PEGPH20, Gemicitabine and Nab-Paclitaxel for Pancreatic Ductal Adenocarcinoma

For Specific Aim 1, we will be monitoring the post-operative complication of clinically
relevant pancreatic fistula within one week of surgery per the standard clinical guidelines
as noted above. Common clinical presentations of pancreatic fistula include abdominal pain,
leukocytosis and fever (temperature >100.4 degrees).
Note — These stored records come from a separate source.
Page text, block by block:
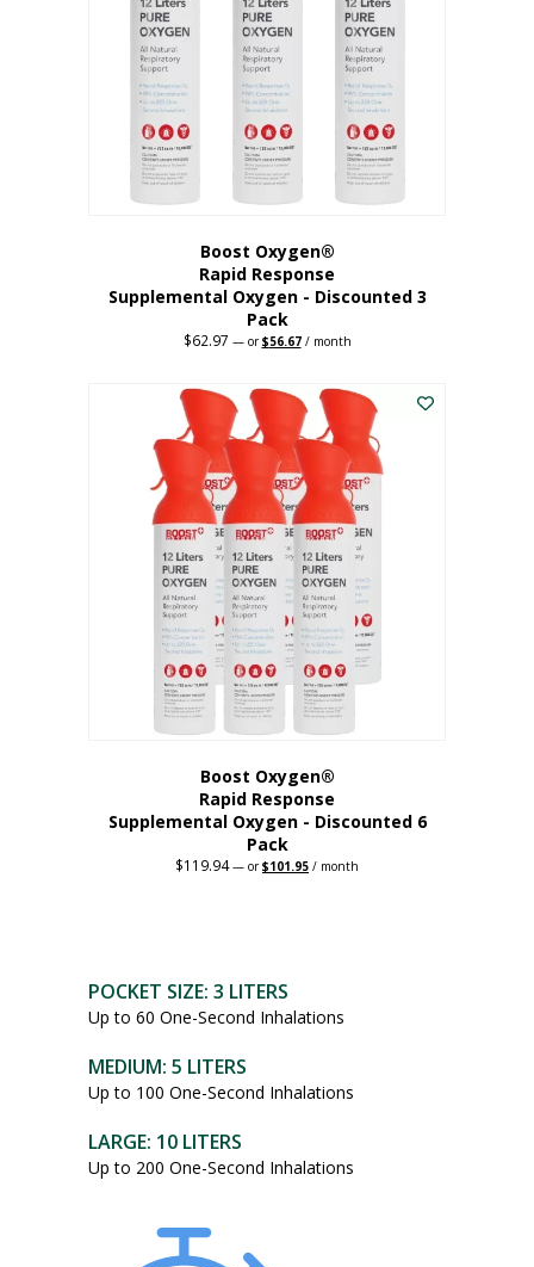
Boost Oxygen®
Rapid Response
Supplemental Oxygen - Discounted 3
Pack
$62.97 —orOriginal
$62.97.
$56.67Current
$56.67.
/ month
Boost Oxygen®
Rapid Response
Supplemental Oxygen - Discounted 6
Pack
$119.94 — orOriginal
$101.95 Current
/ month
POCKET SIZE: 3 LITERS
Up to 60 One-Second Inhalations
MEDIUM: 5 LITERS
Up to 100 One-Second Inhalations
LARGE: 10 LITERS
Up to 200 One-Second Inhalations

Diagnostic work-up of pancreatic
fistula will be with CT abdomen with contrast, which has a sensitivity of 63% and
specificity of 83% for detecting pancreatic fistula. The pancreatic fistulas will be
categorized into grades A, B or C as previously reported. Our study will be investigating
only clinically relevant pancreatic fistulas, i.e. grades B or C. Depending on the grade of
pancreatic fistula, patients will be treated as indicated with conservative treatment
options including bowel rest, antibiotics, somatostatin analogues and percutaneous drainage
or surgical re-exploration. We will also track other relevant post-operative complications
such as delayed wound healing, development of wound dehiscence or wound infection.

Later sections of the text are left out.